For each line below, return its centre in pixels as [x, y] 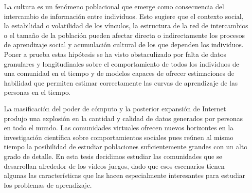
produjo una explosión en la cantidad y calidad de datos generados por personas [123, 118]
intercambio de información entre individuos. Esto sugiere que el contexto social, [124, 16]
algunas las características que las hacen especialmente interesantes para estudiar [125, 175]
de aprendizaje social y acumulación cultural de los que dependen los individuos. [124, 44]
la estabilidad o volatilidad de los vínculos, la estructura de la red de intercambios [126, 26]
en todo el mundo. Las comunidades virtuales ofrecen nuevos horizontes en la [119, 128]
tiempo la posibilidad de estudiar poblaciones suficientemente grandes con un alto [126, 147]
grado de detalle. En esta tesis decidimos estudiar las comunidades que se [113, 156]
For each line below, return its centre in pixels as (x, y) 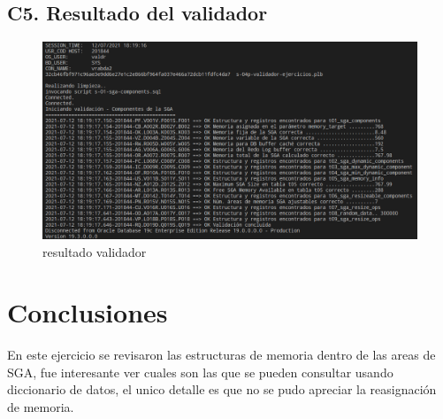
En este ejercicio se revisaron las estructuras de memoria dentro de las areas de (221, 355)
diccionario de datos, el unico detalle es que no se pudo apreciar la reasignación (222, 389)
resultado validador (95, 251)
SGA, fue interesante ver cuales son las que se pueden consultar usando (200, 372)
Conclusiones (88, 312)
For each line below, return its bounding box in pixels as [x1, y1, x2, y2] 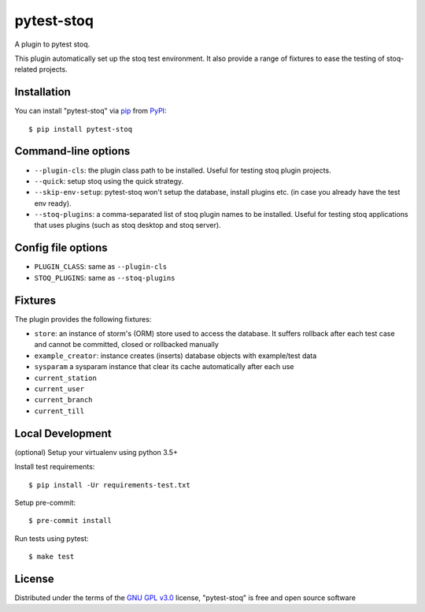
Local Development [14, 427, 112, 440]
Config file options [14, 241, 108, 255]
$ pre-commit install [28, 517, 112, 525]
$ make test [28, 552, 75, 562]
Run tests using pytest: [14, 533, 90, 543]
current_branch [34, 395, 94, 405]
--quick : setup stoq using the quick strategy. [34, 176, 184, 185]
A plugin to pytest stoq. [14, 39, 91, 49]
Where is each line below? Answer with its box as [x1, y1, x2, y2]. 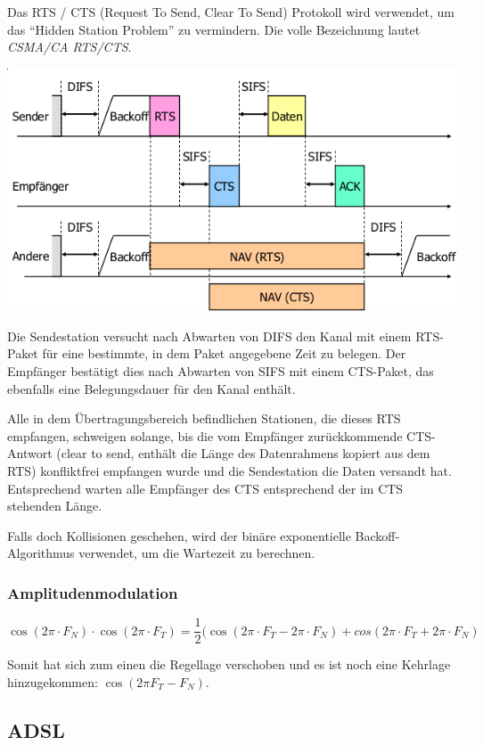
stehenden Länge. [7, 496, 102, 515]
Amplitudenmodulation [7, 581, 178, 603]
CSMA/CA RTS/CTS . [7, 37, 132, 56]
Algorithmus [7, 544, 75, 562]
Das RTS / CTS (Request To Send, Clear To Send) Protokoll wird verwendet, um [7, 3, 454, 20]
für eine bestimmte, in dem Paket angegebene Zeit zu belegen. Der [42, 344, 406, 363]
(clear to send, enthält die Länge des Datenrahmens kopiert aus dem [56, 444, 430, 463]
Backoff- [355, 526, 400, 544]
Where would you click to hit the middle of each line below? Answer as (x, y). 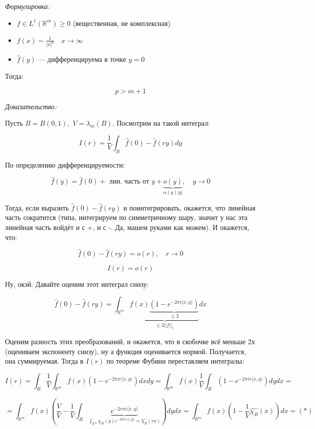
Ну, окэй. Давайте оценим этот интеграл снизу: (77, 284)
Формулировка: (28, 6)
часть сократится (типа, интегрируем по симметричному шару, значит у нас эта (126, 217)
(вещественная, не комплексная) (122, 23)
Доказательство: (31, 106)
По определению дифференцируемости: (65, 164)
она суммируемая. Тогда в (44, 361)
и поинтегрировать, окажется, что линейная (189, 207)
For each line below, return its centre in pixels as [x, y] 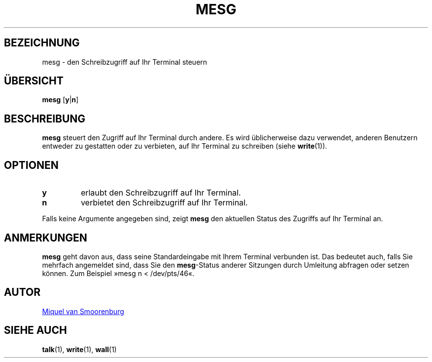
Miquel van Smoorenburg [83, 311]
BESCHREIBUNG [45, 119]
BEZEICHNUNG [42, 43]
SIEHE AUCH [36, 330]
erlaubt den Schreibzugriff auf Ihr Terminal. [161, 193]
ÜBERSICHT [34, 81]
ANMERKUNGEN [46, 238]
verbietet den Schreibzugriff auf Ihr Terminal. [164, 203]
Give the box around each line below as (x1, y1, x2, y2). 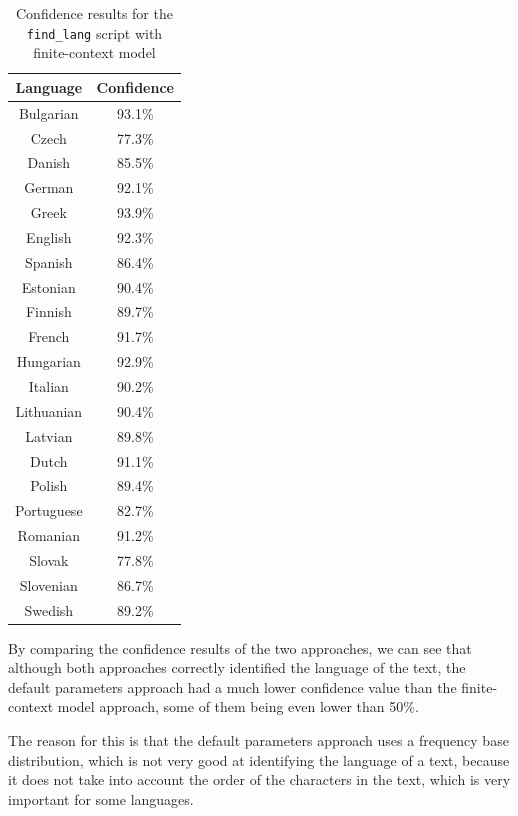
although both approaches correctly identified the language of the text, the (8, 657, 466, 678)
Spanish (25, 251, 73, 272)
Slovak (29, 549, 69, 570)
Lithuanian (15, 400, 83, 421)
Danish (27, 152, 71, 173)
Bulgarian (18, 102, 79, 123)
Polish (30, 475, 68, 496)
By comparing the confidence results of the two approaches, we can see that (8, 637, 472, 658)
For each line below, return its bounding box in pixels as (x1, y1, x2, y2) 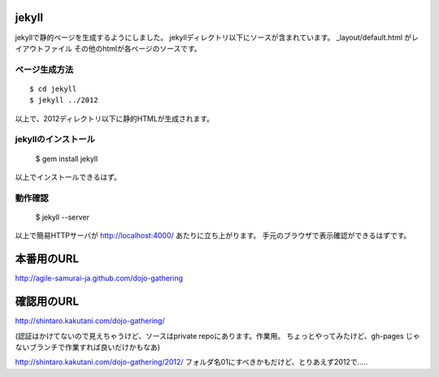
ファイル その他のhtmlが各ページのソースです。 (43, 43, 202, 53)
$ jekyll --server (35, 212, 89, 222)
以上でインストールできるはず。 (15, 171, 122, 182)
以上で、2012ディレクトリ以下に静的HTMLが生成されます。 (15, 114, 215, 123)
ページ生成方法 (15, 63, 74, 75)
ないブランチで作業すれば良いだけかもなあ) (15, 342, 161, 352)
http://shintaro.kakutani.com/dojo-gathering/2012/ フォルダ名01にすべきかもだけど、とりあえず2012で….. (15, 357, 368, 367)
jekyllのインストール (15, 134, 95, 145)
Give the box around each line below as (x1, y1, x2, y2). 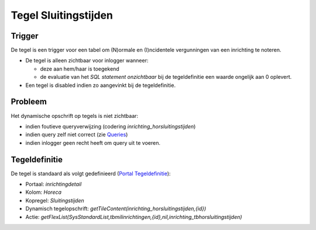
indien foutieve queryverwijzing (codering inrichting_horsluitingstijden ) (25, 123, 196, 130)
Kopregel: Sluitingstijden (25, 197, 84, 204)
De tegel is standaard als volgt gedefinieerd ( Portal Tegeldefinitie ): (11, 170, 171, 177)
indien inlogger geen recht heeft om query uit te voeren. (25, 139, 161, 146)
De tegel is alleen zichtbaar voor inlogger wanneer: (25, 57, 149, 64)
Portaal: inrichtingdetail (25, 181, 82, 187)
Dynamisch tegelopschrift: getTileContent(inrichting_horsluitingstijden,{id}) (25, 205, 207, 212)
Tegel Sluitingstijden (11, 9, 114, 22)
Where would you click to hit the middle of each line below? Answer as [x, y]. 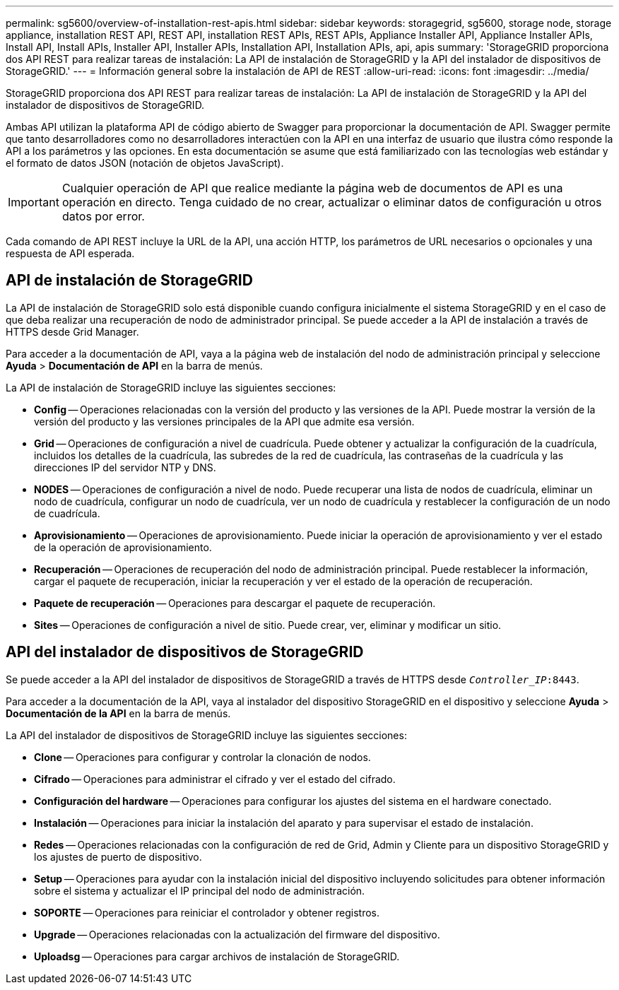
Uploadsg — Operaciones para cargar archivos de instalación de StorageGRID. [217, 956]
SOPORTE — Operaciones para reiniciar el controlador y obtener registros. [207, 912]
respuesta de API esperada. [70, 253]
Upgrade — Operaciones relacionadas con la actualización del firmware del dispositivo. [237, 934]
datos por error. [103, 216]
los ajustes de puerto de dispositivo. [118, 856]
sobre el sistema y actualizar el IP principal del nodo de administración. [200, 890]
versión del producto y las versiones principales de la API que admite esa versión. [224, 421]
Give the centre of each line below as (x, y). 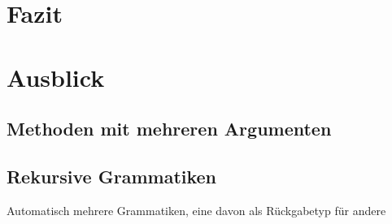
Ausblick (56, 77)
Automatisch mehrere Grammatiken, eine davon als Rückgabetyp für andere (196, 210)
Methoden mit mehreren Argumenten (169, 129)
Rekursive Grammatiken (112, 176)
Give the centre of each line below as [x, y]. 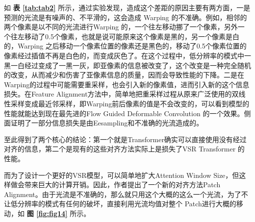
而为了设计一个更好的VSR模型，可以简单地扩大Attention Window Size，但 [122, 175]
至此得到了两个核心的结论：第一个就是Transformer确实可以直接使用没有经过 [125, 139]
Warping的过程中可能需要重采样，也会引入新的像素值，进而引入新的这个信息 [127, 84]
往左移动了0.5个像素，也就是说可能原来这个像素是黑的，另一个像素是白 [125, 36]
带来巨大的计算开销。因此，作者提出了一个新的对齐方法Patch [122, 185]
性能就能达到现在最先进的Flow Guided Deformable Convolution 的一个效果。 [124, 113]
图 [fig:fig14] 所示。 [59, 213]
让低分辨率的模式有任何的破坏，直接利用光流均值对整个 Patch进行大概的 [120, 204]
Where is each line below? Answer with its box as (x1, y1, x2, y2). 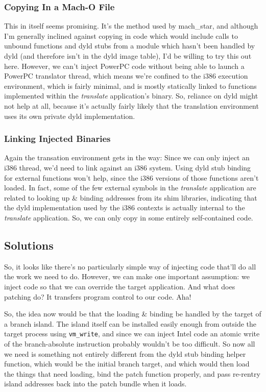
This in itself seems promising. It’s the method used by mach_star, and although (4, 20, 258, 31)
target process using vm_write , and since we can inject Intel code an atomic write (4, 328, 260, 339)
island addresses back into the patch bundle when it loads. (4, 378, 187, 389)
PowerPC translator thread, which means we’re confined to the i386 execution (4, 70, 248, 81)
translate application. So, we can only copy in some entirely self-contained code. (4, 212, 253, 223)
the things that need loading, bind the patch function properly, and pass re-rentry (4, 368, 260, 379)
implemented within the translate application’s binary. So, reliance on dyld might (4, 90, 258, 101)
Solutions (4, 237, 54, 253)
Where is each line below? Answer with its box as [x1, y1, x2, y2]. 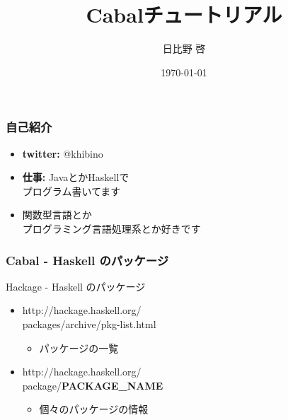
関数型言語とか [22, 207, 92, 222]
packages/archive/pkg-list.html [22, 316, 156, 331]
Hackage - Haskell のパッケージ [6, 279, 146, 293]
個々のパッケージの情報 [39, 402, 149, 416]
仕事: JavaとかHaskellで [22, 170, 129, 185]
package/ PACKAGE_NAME [22, 378, 163, 392]
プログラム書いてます [22, 183, 121, 198]
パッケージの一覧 [39, 340, 119, 355]
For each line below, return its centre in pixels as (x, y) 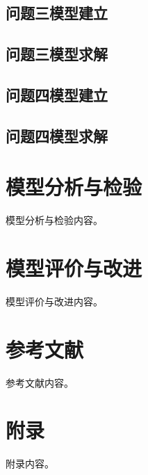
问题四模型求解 (57, 135)
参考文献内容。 (40, 382)
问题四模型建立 (57, 94)
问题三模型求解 (57, 54)
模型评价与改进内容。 (54, 301)
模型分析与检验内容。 (54, 220)
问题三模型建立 (57, 13)
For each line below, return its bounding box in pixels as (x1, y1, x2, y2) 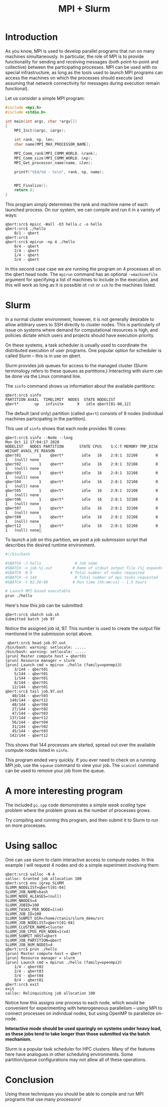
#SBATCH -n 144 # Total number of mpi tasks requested (5, 575, 158, 580)
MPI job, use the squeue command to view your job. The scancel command (5, 763, 159, 769)
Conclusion (5, 1074, 54, 1086)
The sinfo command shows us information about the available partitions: (5, 383, 155, 389)
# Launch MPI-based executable (5, 589, 71, 594)
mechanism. (5, 1036, 32, 1042)
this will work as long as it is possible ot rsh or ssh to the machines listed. (5, 282, 156, 288)
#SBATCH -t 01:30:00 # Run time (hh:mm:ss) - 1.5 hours (5, 580, 147, 585)
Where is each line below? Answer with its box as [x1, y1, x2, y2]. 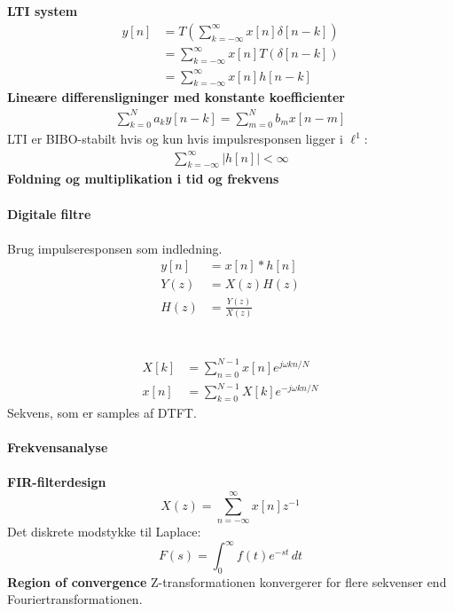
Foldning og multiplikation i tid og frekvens [7, 169, 279, 188]
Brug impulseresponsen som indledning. [7, 239, 223, 257]
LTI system [7, 2, 78, 20]
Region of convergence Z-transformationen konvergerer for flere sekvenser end [7, 572, 447, 591]
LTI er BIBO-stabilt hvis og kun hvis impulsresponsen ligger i [7, 129, 343, 148]
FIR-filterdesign [7, 473, 106, 491]
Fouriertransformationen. [7, 590, 143, 608]
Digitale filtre [7, 204, 91, 223]
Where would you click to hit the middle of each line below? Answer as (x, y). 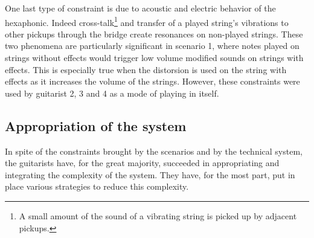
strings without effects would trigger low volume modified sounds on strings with (154, 58)
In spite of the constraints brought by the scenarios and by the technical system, (154, 151)
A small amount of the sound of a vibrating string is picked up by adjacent (158, 215)
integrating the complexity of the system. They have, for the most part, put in (150, 174)
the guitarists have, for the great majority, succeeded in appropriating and (142, 163)
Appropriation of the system (96, 125)
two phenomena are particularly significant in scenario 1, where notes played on (152, 46)
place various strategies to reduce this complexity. (97, 186)
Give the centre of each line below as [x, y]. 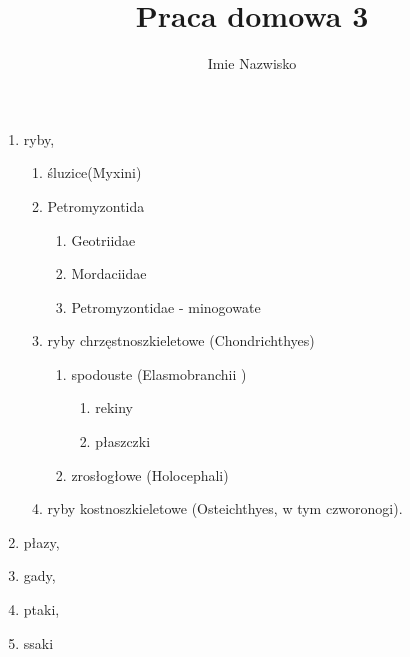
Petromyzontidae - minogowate [166, 306]
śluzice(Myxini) [94, 172]
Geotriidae [103, 239]
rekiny [114, 407]
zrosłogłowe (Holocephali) [150, 474]
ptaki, [41, 609]
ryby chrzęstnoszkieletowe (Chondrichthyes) [181, 340]
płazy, [41, 541]
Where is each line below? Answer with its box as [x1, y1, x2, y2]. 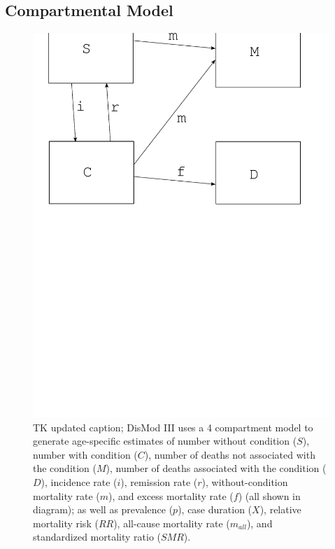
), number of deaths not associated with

- - - -

Line count for "SBATCH": count the lines in the records above that hold this word, and give only the number.

- **OUTPUT FOR THIS TASK**
2